# Din



## Inglip

I know 'din' to mean also, and too, for example

Kumkaain na ako din - I am also eating now.

But, in this sentence my friend told me that it has another meaning, it is paired with ngayon to mean 'at once' and expresses urgency. 

Kailangan mong umahon ngayon din papunta sa lupa upang kumuha ng puso ng  saging - ang tanging prutas na makakapagpagaling sa kanya. 

Now I am confused by the eact meaning of 'din'. What does it mean? And also, does 'din' only change it's meaning when following ngayon, or does it mean other things as well with different words?


----------



## Goddess Mystyxx

Inglip said:


> I know 'din' to mean also, and too, for example
> 
> Kumkaain na ako din - I am also eating now.
> 
> But, in this sentence my friend told me that it has another meaning, it is paired with ngayon to mean 'at once' and expresses urgency.
> 
> *Kailangan mong umahon ngayon din* papunta sa lupa upang kumuha ng puso ng saging - ang tanging prutas na makakapagpagaling sa kanya.


 
*Kailangan mong umahon ngayon din* = _You need to get up_ *right now / right away*

that's the most closest meaning to 'din'. 

Cheers


----------



## Inglip

Thanks 

Why does it mean at once with ngayon? but in other sentences mean also or too?

Is ngayon the only word it goes with to express urgency? What does it add to this sentence?


----------



## niernier

I believe there's no logical answer to that. It's just the way Filipinos express urgent command.

Here is another example of using din to express the idea of something that has to be done first thing in the morning.

*Bukas na bukas din* = (lit.) tomorrow right away

Example sentence:
Tapusin mo yang project bukas na bukas din. = Finish the project first thing in the morning.


----------



## Inglip

So it means both 'also/too' and 'at once'? 

Kumakain din ako ngayon - I will also eat now.
Kumakain ako ngayon din - I will eat at once

Is that right?


----------



## niernier

*Ngayon din *is usually used in the imperative mood, when expressing direct commands or request. I don't know if it's just me but I'm not really comfortable issuing a command with a ngayon din. It conveys a sense of pressing importance and the tone of voice is somewhat demanding. What I mean is, you can tone down the voice by using *kaagad(*immediately)instead of ngayon din. 

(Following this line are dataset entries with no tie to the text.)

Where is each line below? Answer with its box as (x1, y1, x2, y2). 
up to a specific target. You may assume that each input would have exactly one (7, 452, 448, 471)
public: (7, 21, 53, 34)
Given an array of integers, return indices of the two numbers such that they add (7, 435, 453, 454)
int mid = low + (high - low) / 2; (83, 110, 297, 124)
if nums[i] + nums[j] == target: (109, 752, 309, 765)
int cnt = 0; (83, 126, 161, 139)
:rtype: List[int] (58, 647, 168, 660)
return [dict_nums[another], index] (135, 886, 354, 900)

In your example, ngayon din was used in an statement giving an advice rather than a direct command, so it sounds okay. But if you will be using it to issue a request or command , I suggest you use kaagad instead if you want a sense of immediacy.



Inglip said:


> So it means both 'also/too' and 'at once'?
> 
> Kumakain din ako ngayon - I am also eating right now.
> Kakain na rin ako - I will also eat now.
> Kumakain ako ngayon din Kakain na ako - I will eat at once.
> 
> Is that right?


----------



## Inglip

Thanks so much!!


----------



## mataripis

1.)  same to you= gayon din sa iyo 2.) i am eating too while we are walking= kumakain din ako habang naglalakad kami.      3.) you need to go know in order to get the important things we need and also get informations what are the recent events and news in our community.(in this case "din" is "also"  )  Kailangan mo nang lumakad ngayon upang makakuha ng mga bagay na kailangan natin at gayon din naman upang makabalita kung ano na ang kasalukuyang kaganapan sa ating lipunan.


----------